I don't quite understand how we have forgotten that the 'Olympic Torch' ceremony was invented by Hitler and his chums.
If ever there was an 'invented tradition' well worth stamping out, it is this ridiculous, Fascist-inspired waste of money ' which sends a Bunsen Burner around the world at tremendous cost for several months before the Games, manned (and womanned) by people dressed up in pseudo-ancient Greek costume, no doubt feeling very silly.
In London, we are now told, it will soon be doing a mini tour, carried by a London bus, Docklands Light Railway and Dame Kelly Holmes (inter alios).
I can't quite work out whether most of the press reports are pleased at the pro-Tibetan protests which dented the hi-tech assisted, sunbeam lighting ceremonial (plucky little Tibet poking the Chinese dragon where it, for once, might hurt); or whether they are a touch censorious at this upsetting of the peaceful, non-political programme of the Olympic Games that we have inherited from the ancient Greeks; or whether they are wondering what might happen to the UK in the ceremonies to come in 2012 (don't forget Iraq, Mr Blair/Brown'.).
Hardly any commentator stops to mention that this silly torch ceremony has nothing to do with the ancient Greeks, and was really invented to be a magnificent shot in Leni Riefenstahl's movie (choreographed by Carl Diem). This is one of Hitler's most pervasive legacies.
They also don't stop to mention that the ancient Olympics ' far from being that sweet haven of peace -- were pretty political anyway. Even in their hay-day, they were often interrupted by the rough hand of Politics.
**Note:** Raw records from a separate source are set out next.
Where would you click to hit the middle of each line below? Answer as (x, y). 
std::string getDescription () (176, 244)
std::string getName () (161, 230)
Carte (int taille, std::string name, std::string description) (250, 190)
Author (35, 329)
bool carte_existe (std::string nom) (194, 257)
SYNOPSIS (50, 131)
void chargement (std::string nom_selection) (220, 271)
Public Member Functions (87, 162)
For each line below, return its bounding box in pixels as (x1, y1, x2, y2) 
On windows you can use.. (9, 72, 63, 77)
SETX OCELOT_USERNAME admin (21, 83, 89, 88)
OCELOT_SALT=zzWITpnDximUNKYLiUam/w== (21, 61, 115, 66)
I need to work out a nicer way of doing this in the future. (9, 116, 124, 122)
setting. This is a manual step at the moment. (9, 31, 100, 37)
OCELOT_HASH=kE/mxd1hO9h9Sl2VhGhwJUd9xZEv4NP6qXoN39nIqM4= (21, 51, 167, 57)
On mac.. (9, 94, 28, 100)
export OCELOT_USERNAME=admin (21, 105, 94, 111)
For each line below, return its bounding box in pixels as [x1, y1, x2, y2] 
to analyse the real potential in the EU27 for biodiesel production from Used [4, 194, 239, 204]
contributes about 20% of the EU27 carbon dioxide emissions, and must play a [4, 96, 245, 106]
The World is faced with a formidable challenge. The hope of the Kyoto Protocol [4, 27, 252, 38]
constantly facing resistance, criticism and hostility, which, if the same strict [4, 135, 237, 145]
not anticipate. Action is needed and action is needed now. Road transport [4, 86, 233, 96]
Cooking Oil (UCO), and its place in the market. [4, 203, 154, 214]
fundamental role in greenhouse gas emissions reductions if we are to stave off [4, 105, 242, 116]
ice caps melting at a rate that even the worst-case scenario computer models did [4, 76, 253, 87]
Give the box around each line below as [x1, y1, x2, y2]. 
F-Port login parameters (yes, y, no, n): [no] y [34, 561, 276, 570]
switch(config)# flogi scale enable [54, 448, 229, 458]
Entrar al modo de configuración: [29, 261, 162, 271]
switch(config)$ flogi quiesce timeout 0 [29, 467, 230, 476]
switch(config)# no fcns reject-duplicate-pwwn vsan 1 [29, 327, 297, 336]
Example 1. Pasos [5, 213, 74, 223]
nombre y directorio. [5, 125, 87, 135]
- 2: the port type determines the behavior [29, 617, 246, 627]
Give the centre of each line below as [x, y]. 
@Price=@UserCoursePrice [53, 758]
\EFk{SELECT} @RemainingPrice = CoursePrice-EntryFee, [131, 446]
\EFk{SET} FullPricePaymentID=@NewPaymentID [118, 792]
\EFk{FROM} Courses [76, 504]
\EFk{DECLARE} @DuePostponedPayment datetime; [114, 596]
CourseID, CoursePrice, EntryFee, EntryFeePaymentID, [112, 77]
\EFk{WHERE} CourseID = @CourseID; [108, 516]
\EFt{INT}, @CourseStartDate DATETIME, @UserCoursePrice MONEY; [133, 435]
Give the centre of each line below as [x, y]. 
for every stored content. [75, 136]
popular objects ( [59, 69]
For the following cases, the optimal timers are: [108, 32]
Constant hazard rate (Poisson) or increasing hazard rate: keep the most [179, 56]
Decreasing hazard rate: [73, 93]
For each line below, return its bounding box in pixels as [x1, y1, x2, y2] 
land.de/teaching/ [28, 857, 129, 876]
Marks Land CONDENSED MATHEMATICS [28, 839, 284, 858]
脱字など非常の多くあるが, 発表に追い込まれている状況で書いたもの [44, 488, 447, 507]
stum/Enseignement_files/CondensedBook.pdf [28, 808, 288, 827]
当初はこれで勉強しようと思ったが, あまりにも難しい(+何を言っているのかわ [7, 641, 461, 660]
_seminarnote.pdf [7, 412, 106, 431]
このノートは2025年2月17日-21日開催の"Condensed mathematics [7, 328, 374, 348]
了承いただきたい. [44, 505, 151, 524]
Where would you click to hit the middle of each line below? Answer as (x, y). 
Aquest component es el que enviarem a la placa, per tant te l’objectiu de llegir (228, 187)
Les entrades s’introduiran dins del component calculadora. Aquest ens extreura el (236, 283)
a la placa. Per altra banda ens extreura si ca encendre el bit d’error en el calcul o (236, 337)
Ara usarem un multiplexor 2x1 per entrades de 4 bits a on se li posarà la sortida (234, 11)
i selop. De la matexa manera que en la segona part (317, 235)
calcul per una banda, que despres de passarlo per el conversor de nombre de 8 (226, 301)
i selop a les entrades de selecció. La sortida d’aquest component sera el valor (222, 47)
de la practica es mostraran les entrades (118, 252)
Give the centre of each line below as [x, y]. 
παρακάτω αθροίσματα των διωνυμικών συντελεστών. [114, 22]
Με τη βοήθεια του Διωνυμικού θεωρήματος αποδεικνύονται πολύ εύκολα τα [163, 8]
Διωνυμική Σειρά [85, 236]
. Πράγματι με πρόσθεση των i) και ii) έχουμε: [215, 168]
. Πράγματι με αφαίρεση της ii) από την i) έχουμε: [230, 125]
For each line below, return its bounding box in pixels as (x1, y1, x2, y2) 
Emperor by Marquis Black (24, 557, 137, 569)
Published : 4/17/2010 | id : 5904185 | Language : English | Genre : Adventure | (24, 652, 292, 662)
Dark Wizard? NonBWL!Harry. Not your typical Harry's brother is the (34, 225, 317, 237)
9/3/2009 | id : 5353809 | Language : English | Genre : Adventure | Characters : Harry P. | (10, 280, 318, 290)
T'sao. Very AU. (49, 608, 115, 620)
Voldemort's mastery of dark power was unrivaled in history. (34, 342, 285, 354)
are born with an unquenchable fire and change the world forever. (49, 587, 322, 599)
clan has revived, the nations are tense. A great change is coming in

The classic case is the eligibility of Alexander the Great's ancestor, Alexander 1 of Macedon. When he turned up to compete in the early fifth century BC , the other Greeks said that he was a foreigner and so wasn't eligible. Eventually the gate-keepers allowed him to take part, but -- although he finished first (equal) ' he didn't get his name written into the official list of winners. (Hence, he is an awkward example on both sides for the modern argument about whether 'Macedonia' is 'Greek'. Does Alexander 1 prove the Greekness of the Macedonians, or vice versa?).
But there were plenty more political controversies. The worst was in 364 BC when the Games happened while Olympia was under enemy occupation, or more accurately in the middle of a war zone. In fact, the Arcadians (Olympia's neighbours in the Peloponnese) invaded during the Pentathlon event and some of their soldiers looted the sacred treasures. So much for the 'Sacred Truce'.
That was only the tip of the iceberg. In the 380s Lysias, the Athenian orator and democratic hero, harangued his fellow countrymen, urging them more or less to wreck the Olympic village. Four and a half centuries later, the Olympic officials appear to have turned a blind eye and let the emperor Nero win whatever competition he wanted -- in return for some rather generous investment at the Olympic site.
We may not like the politicisation of the Olympic games, but let's not pretend that this is a modern invention.